Ces médicaments ont amélioré les lésions du visage, du tronc et des extrémités, mais les modifications des ongles ont persisté et les douleurs articulaires ont augmenté, aggravant la limitation fonctionnelle. À ce stade, il a été décidé, en collaboration avec le service de rhumatologie, de commencer un traitement au méthotrexate à raison de 10 mg par jour une fois par semaine, associé au naproxène à raison de 500 mg/12 heures et à la prednisone à raison de 10 mg/jour, après avoir atteint cette dose en utilisant une posologie décroissante (en associant l'acide folique et le sulfaméthoxazole/triméthoprime à titre prophylactique). Il poursuit par ailleurs le traitement topique décrit ci-dessus et, malgré une évolution torpide, la toxicité tant cutanée qu'articulaire a complètement disparu en octobre 2016.

Évolution
Comme autres toxicités, la patiente a présenté une hypothyroïdie auto-immune clinique avec une TSH élevée, à 27,93 mcU/ml (plage normale entre 0,55 et 4,78), une T4 de 0,25 ng/dl (plage normale entre 0,78 et 2,19) et des anticorps anti-microsomiques-TPO positifs (> 1 300 IU/ml, positifs au-dessus de 60 IU/ml). La patiente présentait une hypothyroïdie analytique avec des symptômes compatibles, qui a été évaluée par l'endocrinologie et un traitement substitutif par lévothyroxine 100 mcg/jour a été mis en place, avec un suivi conjoint.

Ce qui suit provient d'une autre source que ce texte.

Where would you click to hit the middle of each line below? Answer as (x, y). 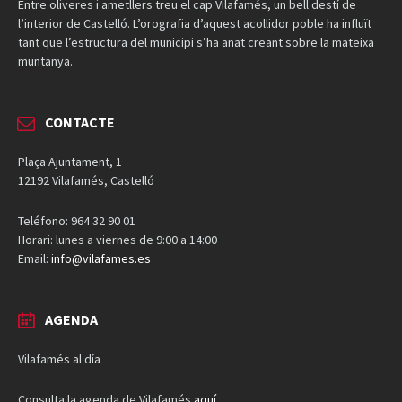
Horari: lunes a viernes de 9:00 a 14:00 (118, 239)
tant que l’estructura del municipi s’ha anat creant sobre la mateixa (196, 42)
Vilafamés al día (59, 358)
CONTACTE (80, 122)
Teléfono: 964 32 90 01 (77, 220)
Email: (35, 258)
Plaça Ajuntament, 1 (70, 161)
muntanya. (45, 61)

Au niveau tumoral, la réponse partielle majeure obtenue a été maintenue pendant 10 mois jusqu'en septembre 2016, date à laquelle une progression pulmonaire a été observée avec une lymphangite carcinomateuse et une augmentation des métastases pulmonaires. Il a obtenu une ILP de 10 mois après seulement 4 doses de nivolumab.
Par la suite, le patient reçoit encore 4 lignes de traitement palliatif, jusqu'à ce qu'il présente finalement une progression cérébrale avec de multiples métastases cérébrales en novembre 2017, après quoi il reçoit une radiothérapie holocrânienne palliative avec une asthénie de grade 2 et un déconditionnement physique dû à la corticothérapie et à la diminution de la mobilité, décédant finalement en décembre 2017 dans un contexte d'infection et d'insuffisance respiratoire, après avoir atteint une survie globale de 55 mois depuis le diagnostic.